Carlin declared that, to be victorious in the code wars, “what we need to do is clear.”
“Fantastic work is happening across the government in order to figure out who’s committing some of these attacks,” he said. “No. 2, we need to see a trend toward making it public; for instance, the Sept. 25 Department of Justice guidance that says they’re going to make public, or work to make public, interference in our elections, but other cases they’ve brought, whether it’s Chinese espionage, whether it’s North Korean involvement in WannaCry, or pick your case of what the Russians have been doing lately from undermining elections to indiscriminately attacking companies through NotPetya to attacking the Olympics and anti-doping authorities.”

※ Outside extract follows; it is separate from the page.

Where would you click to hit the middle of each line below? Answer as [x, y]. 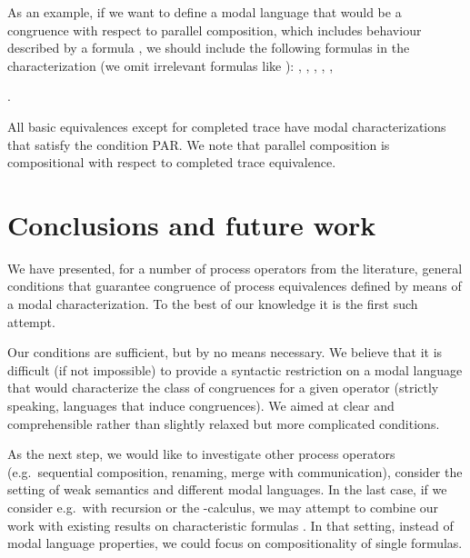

Figure out who did it, make it public, he said, and levy consequences — “and with consequences we have to take it out of the box of relations with any one particular country and make it conduct-based, just like we have in other arenas,” like nations that support terrorism or are dabbling in weapons of mass destruction. “We should be clear in advance if you do this, if you violate certain norms such as stealing and putting our companies out of business, indiscriminately unleashing malware like NotPetya, or undermining our core institutions like democracy, no matter who you are we will retaliate.”
“We will retaliate proportionately, and proportionately means we will impose a cost greater than whatever benefit you think that you’re getting,” Carlin continued. “And then we will use all of our tools from the criminal system to military to the Treasury Department sanctions to raise those costs, and we’ll do it together with our partners. We need to both clearly message that, if it’s going to have a deterrence effect, and action it so that it’s clear we follow through.”